Live frogs are just very different than dead frogs.

Ouch. Quite an assault not just on a fraction of a particular community, but on language geeks in general.

I guess I feel that I could say that if it isn't solving a significant real problem in the real world it isn't really Forth.

True, I guess, and equally true from the viewpoint of someone extensively using any non-mainstream language and claiming enormous productivity gains for experts. Especially true for the core (hard core?) of the Forth community, Forth being their only weapon. They actually live in Forth; it's DIY taken to the extreme, something probably unparalleled in the history of computing, except, perhaps, the case of Lisp environments and Lisp machines (again).

Code running on Forth chips. Chips designed with Forth CAD tools. Tools developed in a Forth environment running on the bare metal of the desktop machine. No standard OS, file system or editor. All in recent years when absolutely nobody else would attempt anything like it. They claim to be 10x to 100x more productive than C programmers (a generic pejorative term for non-Forth programmers; Jeff Fox is careful to put "C" in quotes, presumably either to make the term more generic or more pejorative).

…people water down the Forth they do by not exercising most of the freedom it offers… by using Forth only as debugger or a yet another inefficient scripting language to be used 1% of the time.

Forth is about the freedom to change the language, the compiler, the OS or even the hardware design and is very different than programming languages that are about fitting things to a fixed language syntax in a narrow work context.

What can be said of this? If, in order to "really" enter a programming culture, I need to both "be solving a significant real problem in the real world" and exercising "the freedom to change the language, the compiler, the OS or even the hardware design", then there are very few options for entering this culture indeed. The requirement for "real world work" is almost by definition incompatible with "the freedom to change the language, the compiler, the OS and the hardware design".

And then it so happened that I started working on a real-world project about as close to Forth-level DIY as possible. It was our own hardware, with our own OS, our own compilers, designed to be running our own application. We did use standard CAD tools, desktop operating systems and editors, and had standard RISC cores in the chip and standard C++ cross compilers for them.

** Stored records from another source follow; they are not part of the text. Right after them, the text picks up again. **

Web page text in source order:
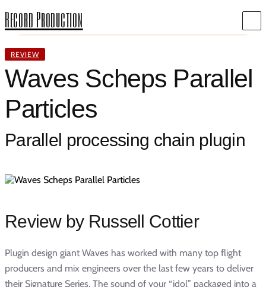
Record Production
REVIEW
Waves Scheps Parallel
Particles
Parallel processing chain plugin
Review by Russell Cottier
Plugin design giant Waves has worked with many top flight
producers and mix engineers over the last few years to deliver
their Signature Series. The sound of your “idol” packaged into a
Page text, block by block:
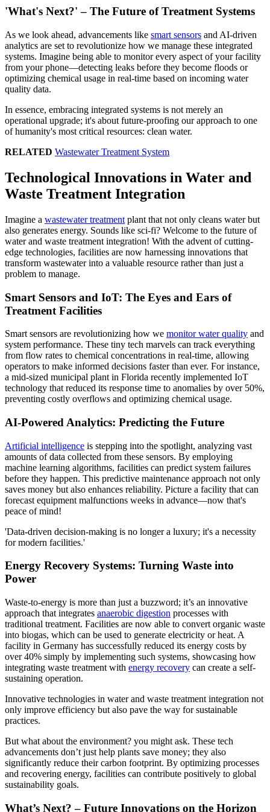
'What's Next?' – The Future of Treatment Systems
As we look ahead, advancements like smart sensors and AI-driven
analytics are set to revolutionize how we manage these integrated
systems. Imagine being able to monitor every aspect of your facility
from your phone—detecting leaks before they become floods or
optimizing chemical usage in real-time based on incoming water
quality data.
In essence, embracing integrated systems is not merely an
operational upgrade; it's about future-proofing our approach to one
of humanity's most critical resources: clean water.
RELATED Wastewater Treatment System
Technological Innovations in Water and
Waste Treatment Integration
Imagine a wastewater treatment plant that not only cleans water but
also generates energy. Sounds like sci-fi? Welcome to the future of
water and waste treatment integration! With the advent of cutting-
edge technologies, facilities are now harnessing innovations that
transform wastewater into a valuable resource rather than just a
problem to manage.
Smart Sensors and IoT: The Eyes and Ears of
Treatment Facilities
Smart sensors are revolutionizing how we monitor water quality and
system performance. These tiny tech marvels can track everything
from flow rates to chemical concentrations in real-time, allowing
operators to make informed decisions faster than ever. For instance,
a mid-sized municipal plant in Florida recently implemented IoT
technology that reduced its response time to anomalies by over 50%,
preventing costly overflows and optimizing chemical usage.
AI-Powered Analytics: Predicting the Future
Artificial intelligence is stepping into the spotlight, analyzing vast
amounts of data collected from these sensors. By employing
machine learning algorithms, facilities can predict system failures
before they happen. This predictive maintenance approach not only
saves money but also enhances reliability. Picture a facility that can
forecast equipment malfunctions weeks in advance—now that's
peace of mind!
'Data-driven decision-making is no longer a luxury; it's a necessity
for modern facilities.'
Energy Recovery Systems: Turning Waste into
Power
Waste-to-energy is more than just a buzzword; it’s an innovative
approach that integrates anaerobic digestion processes with
traditional treatment. Facilities are now able to convert organic waste
into biogas, which can be used to generate electricity or heat. A
facility in Germany has successfully reduced its energy costs by
over 40% simply by implementing such systems, showcasing how
integrating waste treatment with energy recovery can create a self-
sustaining operation.
Innovative technologies in water and waste treatment integration not
only improve efficiency but also pave the way for sustainable
practices.
But what about the environment? you might ask. These tech
advancements don’t just help plants save money; they also
significantly reduce their carbon footprint. By optimizing processes
and recovering energy, facilities can contribute positively to global
sustainability goals.
What’s Next? – Future Innovations on the Horizon
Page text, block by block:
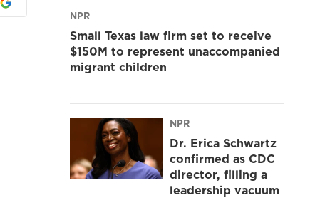
NPR
Small Texas law firm set to receive
$150M to represent unaccompanied
migrant children
NPR
Dr. Erica Schwartz
confirmed as CDC
director, filling a
leadership vacuum
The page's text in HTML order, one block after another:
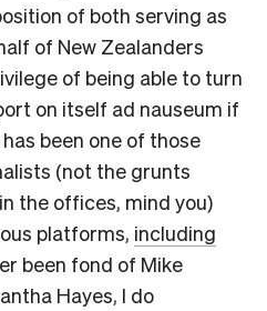
of both serving as
of New Zealanders
of being able to turn
on itself ad nauseum if
been one of those
(not the grunts
the offices, mind you)
platforms, including
been fond of Mike
Hayes, I do
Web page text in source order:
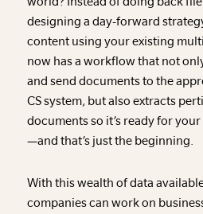
designing a day-forward
content using your existing
now has a workflow that not
and send documents to the
CS system, but also extracts
documents so it’s ready for
—and that’s just the beginning.
With this wealth of data
companies can work on
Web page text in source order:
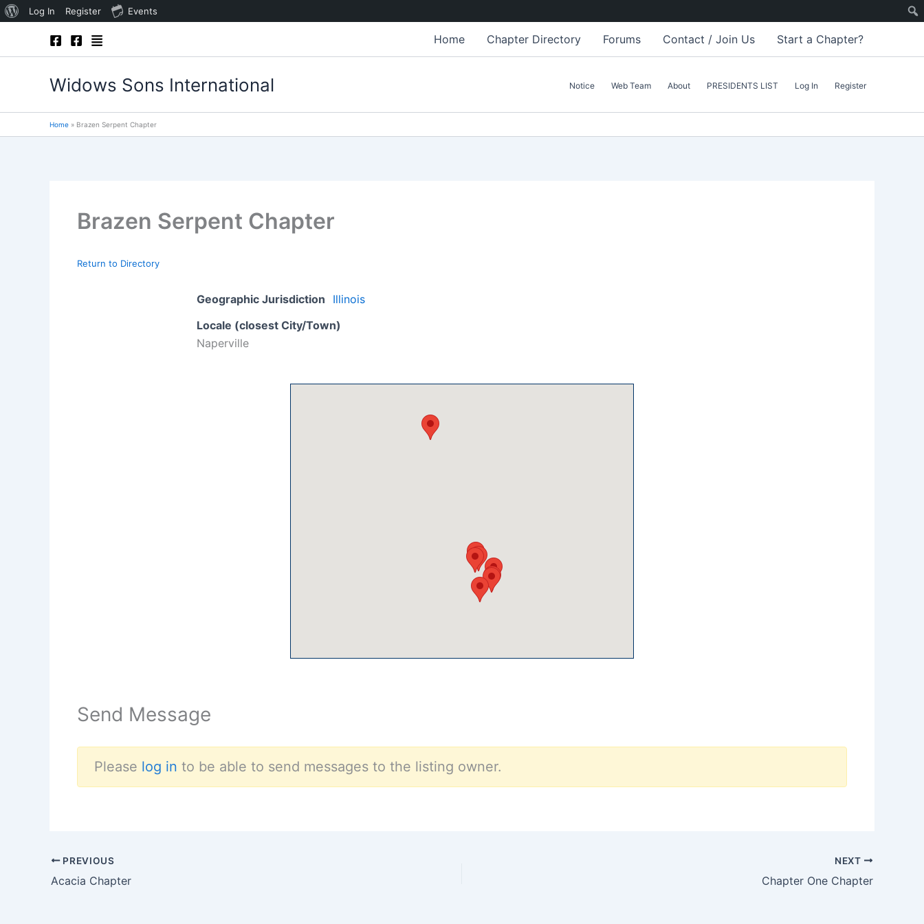
About
Log In Register Events
Home Chapter Directory Forums Contact / Join Us Start a Chapter?
Widows Sons International Notice Web Team About PRESIDENTS LIST Log In Register
Home Brazen Serpent Chapter
Brazen Serpent Chapter
Return to Directory
Geographic Jurisdiction
Illinois
Locale (closest City/Town)
Naperville
Send Message
Please log in to be able to send messages to the listing owner.
PREVIOUS
Acacia Chapter
NEXT
Chapter One Chapter

Well, everyone has weaknesses. Still, the system was custom-tailored, embedded, optimized, standalone, with lots of freedom to exercise – pretty close to the Forth way, in one way.

One part of the system was an image processing co-processor, a variation on the VLIW theme. Its memory access and control flow was weird and limited, to the effect that you could neither access nor jump to an arbitrary memory address. It worked fine for the processing-intensive parts of our image processing programs.

We actually intended to glue those parts together with a few "control instructions" setting up the plentiful control registers of this machine. When I tried, it quickly turned out, as was to be expected, that those "control instructions" must be able to do, well, everything – arithmetic, conditions, loops. In short, we needed a CPU.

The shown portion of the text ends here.